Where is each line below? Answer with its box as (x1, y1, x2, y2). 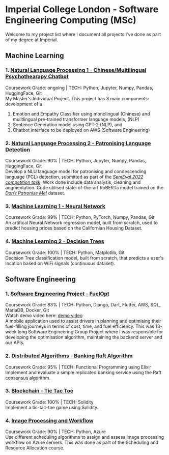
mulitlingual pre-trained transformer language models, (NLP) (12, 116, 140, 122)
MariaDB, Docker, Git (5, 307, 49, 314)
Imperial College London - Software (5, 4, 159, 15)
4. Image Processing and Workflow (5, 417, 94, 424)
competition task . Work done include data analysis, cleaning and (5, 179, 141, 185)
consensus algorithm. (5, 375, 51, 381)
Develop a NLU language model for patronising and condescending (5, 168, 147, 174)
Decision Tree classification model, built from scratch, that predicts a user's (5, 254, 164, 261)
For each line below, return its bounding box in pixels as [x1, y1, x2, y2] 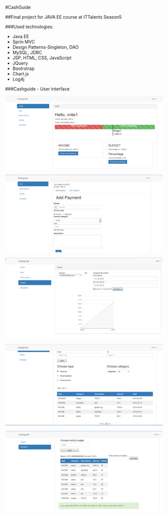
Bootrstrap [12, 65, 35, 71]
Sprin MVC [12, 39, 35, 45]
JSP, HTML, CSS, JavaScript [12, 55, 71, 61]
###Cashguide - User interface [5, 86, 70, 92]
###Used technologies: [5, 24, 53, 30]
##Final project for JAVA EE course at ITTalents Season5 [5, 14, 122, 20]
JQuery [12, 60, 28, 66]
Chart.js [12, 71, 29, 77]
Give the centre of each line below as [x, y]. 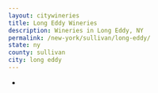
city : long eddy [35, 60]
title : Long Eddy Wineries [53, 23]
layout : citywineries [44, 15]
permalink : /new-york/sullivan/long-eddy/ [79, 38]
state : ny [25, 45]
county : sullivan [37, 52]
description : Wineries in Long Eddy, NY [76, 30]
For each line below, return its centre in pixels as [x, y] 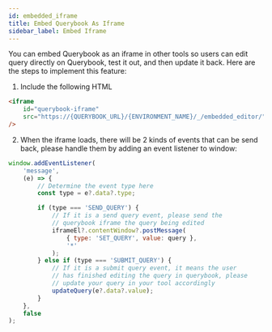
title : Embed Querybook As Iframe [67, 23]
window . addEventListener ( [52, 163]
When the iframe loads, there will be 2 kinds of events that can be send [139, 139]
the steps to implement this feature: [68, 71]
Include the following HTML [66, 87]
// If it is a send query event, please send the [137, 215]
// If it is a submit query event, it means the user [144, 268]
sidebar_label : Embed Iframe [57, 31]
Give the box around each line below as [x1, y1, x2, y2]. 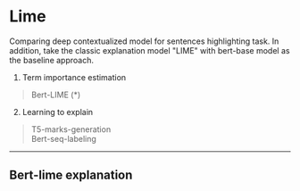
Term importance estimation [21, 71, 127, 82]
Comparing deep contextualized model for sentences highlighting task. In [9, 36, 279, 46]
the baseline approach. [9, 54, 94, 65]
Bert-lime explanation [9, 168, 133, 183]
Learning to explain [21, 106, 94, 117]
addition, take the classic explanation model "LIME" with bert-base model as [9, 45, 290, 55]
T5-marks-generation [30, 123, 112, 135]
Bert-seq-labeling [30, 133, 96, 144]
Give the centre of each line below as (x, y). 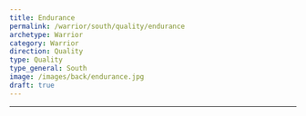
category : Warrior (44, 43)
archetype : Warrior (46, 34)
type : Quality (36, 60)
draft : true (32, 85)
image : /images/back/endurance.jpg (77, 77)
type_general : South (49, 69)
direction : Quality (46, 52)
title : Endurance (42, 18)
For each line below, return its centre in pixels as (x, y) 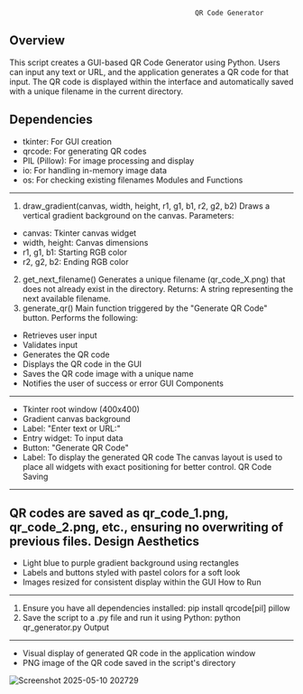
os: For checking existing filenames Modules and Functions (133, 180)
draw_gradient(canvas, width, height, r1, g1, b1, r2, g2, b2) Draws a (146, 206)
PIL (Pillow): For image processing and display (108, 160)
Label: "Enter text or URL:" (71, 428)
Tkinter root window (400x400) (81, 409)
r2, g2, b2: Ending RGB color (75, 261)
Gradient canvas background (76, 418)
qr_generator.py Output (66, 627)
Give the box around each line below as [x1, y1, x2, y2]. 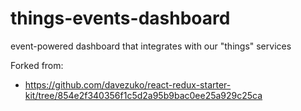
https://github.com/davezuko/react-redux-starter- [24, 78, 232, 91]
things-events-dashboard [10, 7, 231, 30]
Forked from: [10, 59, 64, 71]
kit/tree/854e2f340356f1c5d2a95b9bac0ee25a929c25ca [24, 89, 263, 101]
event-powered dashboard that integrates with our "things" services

═══

Task goal:
Everything from the first line of the records through the line containing "the steps to implement this feature: [68, 71]" should be reproduced exactly, apart from the pictures.

Response to the task:
Where is each line below? Answer with its box as (x1, y1, x2, y2). 
mulitlingual pre-trained transformer language models, (NLP) (12, 116, 140, 122)
MariaDB, Docker, Git (5, 307, 49, 314)
Imperial College London - Software (5, 4, 159, 15)
4. Image Processing and Workflow (5, 417, 94, 424)
competition task . Work done include data analysis, cleaning and (5, 179, 141, 185)
consensus algorithm. (5, 375, 51, 381)
Develop a NLU language model for patronising and condescending (5, 168, 147, 174)
Decision Tree classification model, built from scratch, that predicts a user's (5, 254, 164, 261)
For each line below, return its bounding box in pixels as [x1, y1, x2, y2] 
Bootrstrap [12, 65, 35, 71]
Sprin MVC [12, 39, 35, 45]
JSP, HTML, CSS, JavaScript [12, 55, 71, 61]
###Cashguide - User interface [5, 86, 70, 92]
###Used technologies: [5, 24, 53, 30]
##Final project for JAVA EE course at ITTalents Season5 [5, 14, 122, 20]
JQuery [12, 60, 28, 66]
Chart.js [12, 71, 29, 77]
Give the centre of each line below as [x, y]. 
city : long eddy [35, 60]
title : Long Eddy Wineries [53, 23]
layout : citywineries [44, 15]
permalink : /new-york/sullivan/long-eddy/ [79, 38]
state : ny [25, 45]
county : sullivan [37, 52]
description : Wineries in Long Eddy, NY [76, 30]
For each line below, return its centre in pixels as [x, y] 
title : Embed Querybook As Iframe [67, 23]
window . addEventListener ( [52, 163]
When the iframe loads, there will be 2 kinds of events that can be send [139, 139]
the steps to implement this feature: [68, 71]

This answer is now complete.